- Politics change, management teams change and taxes change, but human nature never changes.
- The U.S. will see another 1999-type bubble, but those conditions do not exist in today’s tech market.
- Only one thing scares me right now about the stock market: Everyone I know is bearish or waiting for a pullback rather than seeking out opportunities.
Tiny bubbles (tiny bubbles)
In the wine (in the wine
Make me happy (make me happy)
Make me feel fine (make me feel fine)
This long-running hot streak in the tech sector has led to forecasts of another 1999 bubble. It has sparked future doom from a host of soothsayers, who have been waiting for their gloomy predictions to come true since the global financial crisis ended in 2009. Since the crisis, today’s Wall Street Masters of the Universe are not the traders popularized in Michael Lewis’s original book “Liars Poker.” Nor are they the superstar investment bankers of the Internet boom. Instead, they’re a bunch of unknown hedge fund managers that predicted a crash in 2008 and made a fortune in its aftermath. Since that event, headline grabbers on Wall Street have shifted from tireless cheerleaders of the rising bull market to pessimists predicting the next crash.
I just finished a fabulous Warren Buffet biography by Roger Lowenstein titled Buffet-The Making of an American Capitalist that provided many thought-provoking descriptions of Buffet’s personal life which help explain his controlled temperament for investing. One part of the book that made me muse over today’s market was the observation that Wall Street veterans took 25 years to become bullish again after the 1929 crash. The scars were so deep then that even Benjamin Graham, the scion of value investing and Buffet hero questioned his entire thesis about value investing. Echoes of 1929 have followed the most hated bull market in history as it roars through its eighth year. Valuations are indeed on the high end and a correction may be due in the near future, but a bubble crash is another story.
I started my career on the trading desk in 1997 during the height of the Internet bubble. My firm was a small cap tech-oriented shop, so my trading introduction was baptism by (technology stock) fire. I will deviate from my mantra of not making predictions right now and just say that today’s market is absolutely nothing like the market we had during the 1999 bubble. In 1998, I remember one day waiting patiently for my car to be serviced and the mechanics kept running on and off the shop floor to check the computers in the main office. They weren’t looking at diagnostics for my car. They were day trading stocks and landscapers were leaving their jobs back then to be day traders at 100-1 intraday leverage. Today these same citizens, hopefully wiser, have moved all their money to Vanguard and now swear by passive indexing.

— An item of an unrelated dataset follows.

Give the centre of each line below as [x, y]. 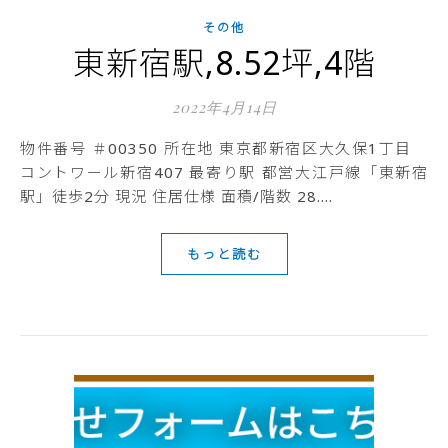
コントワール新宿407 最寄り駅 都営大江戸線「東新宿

Today’s tech sector valuations are certainly not cheap, but it’s a tough argument to say they fit the bubble label. The P/E ratio for technology stocks is now 19-times next year’s earnings, vs. 17.7x for the S&P 500. Compare those ratios to a 54 PE during the March 2000 bubble. Even after the torrid start to 2017, tech stocks trade on par with their 20-year price-to-book ratio relative to the S&P 500. But, based on price-to-earnings, they carry a relative valuation that is 22 percent below their 20-year historical average relative to the S&P 500.

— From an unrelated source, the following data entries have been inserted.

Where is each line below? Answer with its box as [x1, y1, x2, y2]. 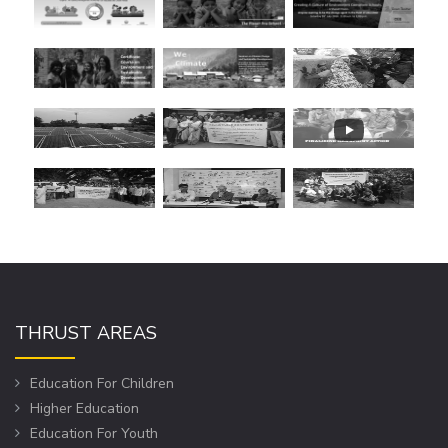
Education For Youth [30, 424, 158, 443]
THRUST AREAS [15, 321, 157, 345]
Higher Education [30, 399, 139, 418]
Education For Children [30, 374, 174, 393]
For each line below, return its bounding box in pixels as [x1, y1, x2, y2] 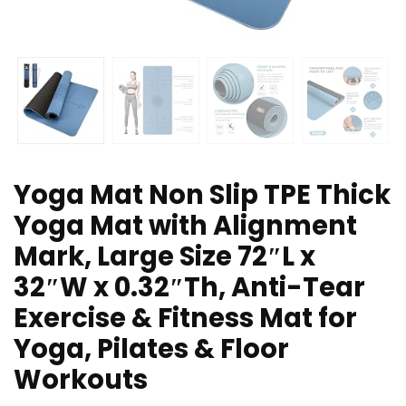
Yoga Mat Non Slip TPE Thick [14, 177, 391, 214]
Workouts [14, 362, 148, 399]
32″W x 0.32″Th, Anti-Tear [14, 269, 365, 306]
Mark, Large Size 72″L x [14, 238, 315, 275]
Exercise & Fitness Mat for [14, 300, 357, 337]
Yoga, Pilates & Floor [14, 331, 289, 368]
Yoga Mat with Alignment [14, 208, 357, 245]
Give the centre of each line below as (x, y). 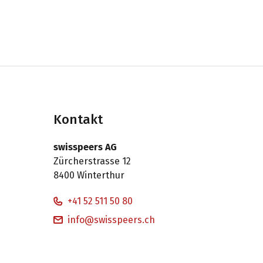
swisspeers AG (85, 147)
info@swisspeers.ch (111, 220)
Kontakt (78, 119)
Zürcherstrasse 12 (92, 161)
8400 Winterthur (89, 175)

In 1999, the Nasdaq doubled in value as investors bought tech stocks at the expense of every other sector and the index dropped at least 2 percent on 40 different days that year. That’s a very different environment from the record low volatility we have today. In 1999, people were cruising around my parking lot at work with personalized license plates boasting ticker symbols like QCOM (Qualcomm). Do you really see that today?
IPO Market Comparison
Let’s start by comparing IPO markets of the dot-com era to today. In 1999, we had 446 tech IPOs and in 2000 we had 333 tech IPOs. By contrast, we had just 98 IPOs in 2016.
The average first-day returns for the 1999-2000 IPO market were 64 percent compared to 14% between 2001 and 2015. In 1999 and -2000 three out of four (75%) new offerings were tech stocks compared to just one in four (27%) today. Also the small company IPO market (for companies with under $50 million in sales) has almost disappeared from the marketplace as private equity has filled the gap. In 1999 and 2000, three out of five IPOs (60%), were for companies with under $50 million in sales. Today that number is closer to one in twenty (5%) of deals.
Average First Day Returns IPO Market
Average First Day IPO Returns
Top 1-Day “Pops” in 1999. When was the last opening day IPO that looked like this table below?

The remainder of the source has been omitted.